Les Byrds, l’envol

par Adehoum Arbane  le 27.07.2021  dans la catégorie C'était mieux avant

Ce peut être une provocation que de dire cela, mais les Byrds furent des esclaves. Affranchis cependant. Ils auront d’abord coupé les chaînes qui les reliaient à la musique noire, le blues, puis celles qui les rattachaient à Dylan, leur maître. Et pourtant, la musique des Byrds n’est pas profondément nouvelle, même si elle fut audacieuse. C’est le mariage d’une tradition européenne, appelée folk music et du nouveau rock tel qu’il est en train de s’esquisser en Angleterre mais aussi et surtout en Californie. Un rock qui cherche une porte de sortie – si l’on ose dire – et qui va trouver l’issue du côté de Coltrane, voire du free jazz dans une quête incessante d’atonalité.  

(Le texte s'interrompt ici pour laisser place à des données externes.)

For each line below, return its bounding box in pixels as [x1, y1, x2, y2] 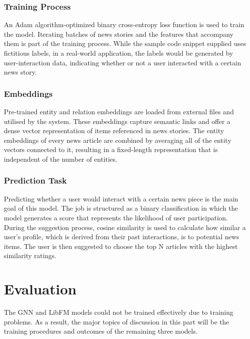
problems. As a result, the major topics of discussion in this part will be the [4, 316, 229, 326]
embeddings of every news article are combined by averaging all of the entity [4, 135, 232, 145]
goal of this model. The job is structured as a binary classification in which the [4, 203, 238, 213]
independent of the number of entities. [4, 154, 118, 164]
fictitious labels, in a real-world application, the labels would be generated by [4, 48, 233, 58]
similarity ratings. [4, 250, 57, 261]
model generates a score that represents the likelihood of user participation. [4, 212, 228, 222]
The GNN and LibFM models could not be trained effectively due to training [4, 307, 234, 317]
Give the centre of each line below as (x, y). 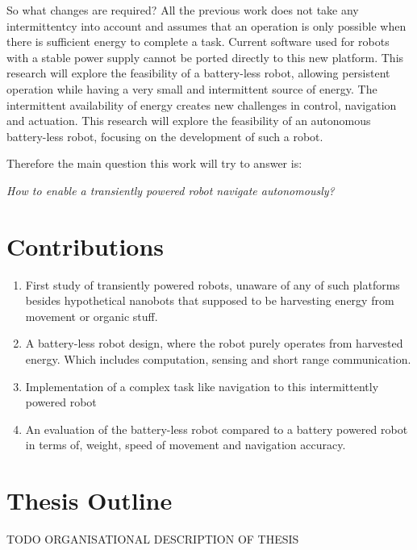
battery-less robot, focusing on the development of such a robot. (165, 136)
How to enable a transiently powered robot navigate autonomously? (171, 190)
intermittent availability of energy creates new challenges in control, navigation (202, 104)
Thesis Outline (90, 500)
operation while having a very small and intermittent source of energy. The (192, 88)
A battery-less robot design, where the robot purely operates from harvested (214, 343)
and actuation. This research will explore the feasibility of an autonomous (189, 121)
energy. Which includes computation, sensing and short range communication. (218, 359)
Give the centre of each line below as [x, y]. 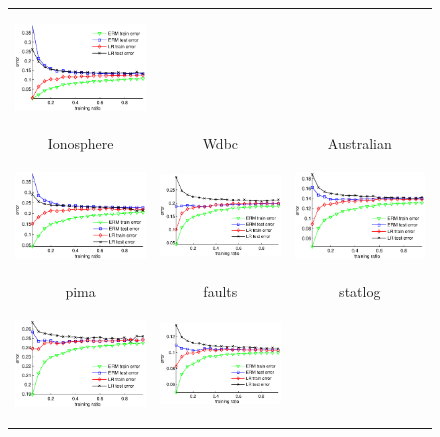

S’affranchir du blues pour s’en retourner au jazz, ok, certains vont flairer l’entourloupe analytique. En d’autres termes, s’extraire d’une forme d’appropriation – le vilain mot contemporain – pour se jeter corps et âme dans une autre. Ce qui n’est pas faux à ceci près que les influences qui traverseront bientôt la musique des Byrds, tel un siroco doucereux, sont purement américaines. Certes, la polyrythmie a concerné des traditions musicales extra européennes, indiennes, arabes et africaines, mais le creuset du jazz, né des musiques percussives et fonctionnelles, mais aussi du ragtime, du gospel et du blues, en fait un genre déjà assimilé. Par ailleurs, les héros des Byrds comme Coltrane ou Davis ont bien souvent fantasmé leurs origines, les intégrant apostériori. Coltrane n’aura jamais posé un pied sur le continent africain ce qui ne l’empêcha pas de s’imprégner de ses propres racines pour fomenter sa révolution musicale. Revenons aux Byrds. Fifth Dimension n’est sans doute pas leur album le plus notable, il n’en demeure pas moins exemplaire d’une approche réinventée. Les Byrds se jettent de leur avion en plein vol, planant à des hauteurs qui furent celles des Beatles, pour ne citer qu’eux. Enregistrées entre janvier et mai 1966, les onze chansons n’annoncent rien de moins que les couleurs du Flower Power, mais pas dans sa version publicitaire. Si l’on met de côté la fameuse reprise de Billy Roberts, Hey Joe (Where You Gonna Go), très éloignée de celle de Hendrix, mais trop proche de celle de Love pour briller au firmament pop, le reste ne montre pas mais ouvre la voie. 5D est une ballade ondoyante signée McGuinn, encore folk mais suffisamment étrange pour intriguer. Wild Mountain Thyme et son orchestration un tantinet envahissante offre des guitares claironnantes. Mr. Spaceman relève du faux ami qui semble traduire un titre ouvertement psyché, ce qu’il n’est pas. Il s’agit malgré tout d’un single efficace bien dans la veine byrdsienne. I See You est le véritable tournant de cette première face. Coécrit par McGuinn et Crosby, il appartient philosophiquement à ce dernier et les contorsions suaves de la guitare électrique ont déjà ce je ne sais quoi de jazz. What's Happening?!?! et ses effets au moment du chorus de douze-cordes prolonge cette heureuse et diffuse impression. La première face se referme sur l’évanescent I Come And Stand At Every Door, reprise du poète turque Nâzim Hikmet. 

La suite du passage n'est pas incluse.